Many observers suspect that the first hit — given Tagovailoa’s subsequent headshaking and wobbliness — left the athlete with a concussion, also called a mild traumatic brain injury. If those were indeed signs of a head injury, that first hit may have lined him up for an even worse brain injury just days later.
“The science tells us that yes, a person who is still recovering from a concussion is at an elevated risk for sustaining another concussion,” says Kristen Dams-O’Connor, a neuropsychologist and director of the Brain Injury Research Center at the Icahn School of Medicine at Mount Sinai in New York City. As one example, a concussion roughly doubled the chance of a second one among young Swedish men, researchers reported in 2013 in the British Medical Journal.

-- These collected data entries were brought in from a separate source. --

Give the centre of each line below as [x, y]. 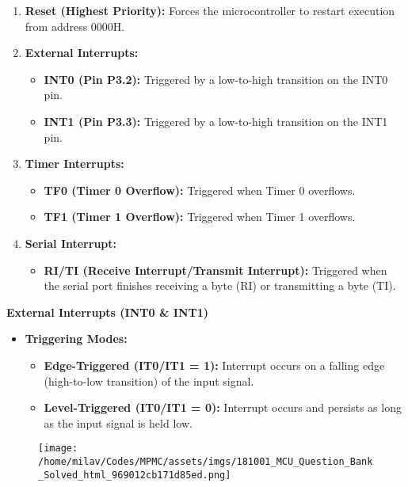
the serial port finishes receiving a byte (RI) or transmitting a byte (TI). [220, 285]
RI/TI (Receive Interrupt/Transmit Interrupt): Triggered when [215, 270]
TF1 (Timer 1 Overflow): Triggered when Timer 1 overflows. [200, 217]
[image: [58, 449]
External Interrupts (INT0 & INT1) [107, 312]
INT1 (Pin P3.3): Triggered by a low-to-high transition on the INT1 [216, 121]
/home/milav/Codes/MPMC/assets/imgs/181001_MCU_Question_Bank [206, 461]
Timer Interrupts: [74, 164]
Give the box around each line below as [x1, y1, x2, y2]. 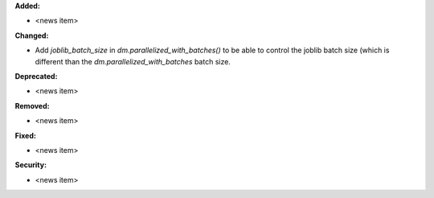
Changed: [14, 31, 49, 40]
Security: [14, 160, 47, 170]
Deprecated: [14, 71, 58, 80]
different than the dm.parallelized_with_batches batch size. [35, 56, 231, 66]
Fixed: [14, 130, 36, 140]
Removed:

“This, I think, was avoidable,” Dams-O’Connor says of Tagovailoa’s brain injury in the game against the Bengals.
After a hit to the head, when the soft brain hits the unyielding skull, the injury kicks off a cascade of changes. Some nerve cells become overactive, inflammation sets in, and blood flow is altered. These downstream events in the brain — and how they relate to concussion symptoms — can happen over hours and days, and are not easy to quickly measure, Dams-O’Connor says.

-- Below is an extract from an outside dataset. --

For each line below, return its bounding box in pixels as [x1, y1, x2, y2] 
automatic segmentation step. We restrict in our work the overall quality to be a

That makes diagnosing a concussion tricky. Clinicians often have to rely on patients saying they feel off or fuzzy. Professional athletes might not be eager to share those symptoms if it means they’ll be sidelined. “These are elite athletes who are conditioned to suck it up,” Dams-O’Connor says.

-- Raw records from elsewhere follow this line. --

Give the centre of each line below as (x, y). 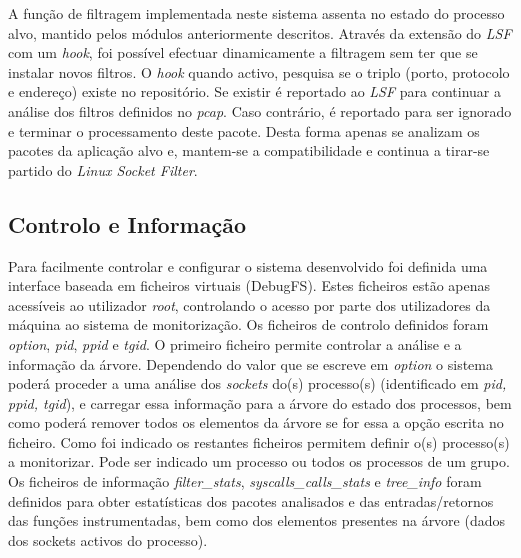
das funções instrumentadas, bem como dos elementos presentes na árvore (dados (257, 520)
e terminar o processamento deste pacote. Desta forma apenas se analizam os (244, 130)
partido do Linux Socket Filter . (103, 169)
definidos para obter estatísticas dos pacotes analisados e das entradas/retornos (251, 500)
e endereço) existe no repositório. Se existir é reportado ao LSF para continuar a (254, 91)
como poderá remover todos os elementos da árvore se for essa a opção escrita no (256, 422)
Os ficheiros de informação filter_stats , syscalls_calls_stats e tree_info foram (245, 481)
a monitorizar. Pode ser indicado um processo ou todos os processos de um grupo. (259, 461)
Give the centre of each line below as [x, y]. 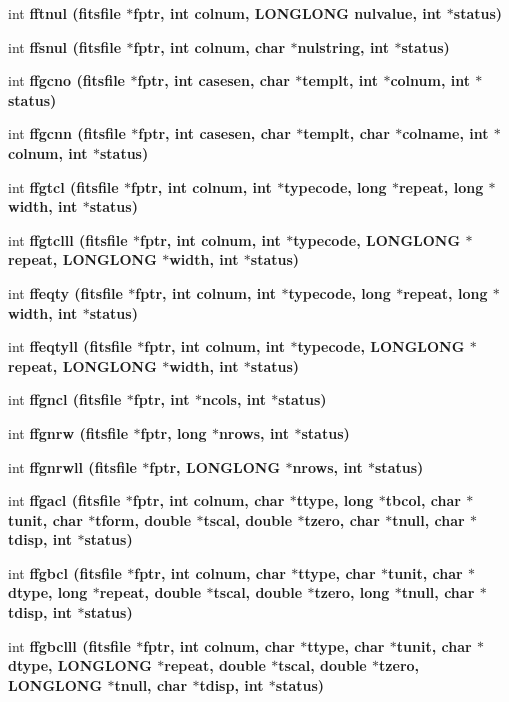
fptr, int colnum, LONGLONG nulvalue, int [287, 13]
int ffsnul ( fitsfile [65, 46]
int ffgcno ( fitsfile [66, 80]
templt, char [346, 133]
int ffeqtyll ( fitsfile [70, 346]
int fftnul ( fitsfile [64, 13]
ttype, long [335, 500]
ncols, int [233, 399]

Other signs can indicate a concussion, such as a person’s gait or pupil dilation. “As clinicians, we are often triangulating multiple sources of information to make that call — was this or was this not a concussion?” Dams-O’Connor says. The scientific uncertainty in that call should lead clinicians to err on the side of caution, she says.
After a traumatic brain injury, recuperation is crucial. “It’s much worse when an individual isn’t given the proper time to rest and recover and gets a second impact in a close period of time,” says Daniel Daneshvar, a brain injury medicine doctor and neuroscientist at Mass General Brigham in Boston and Harvard Medical School. Looking at the brains of mice after two close-together hits, researchers have seen signs of worse damage and a longer recovery (SN: 2/5/16).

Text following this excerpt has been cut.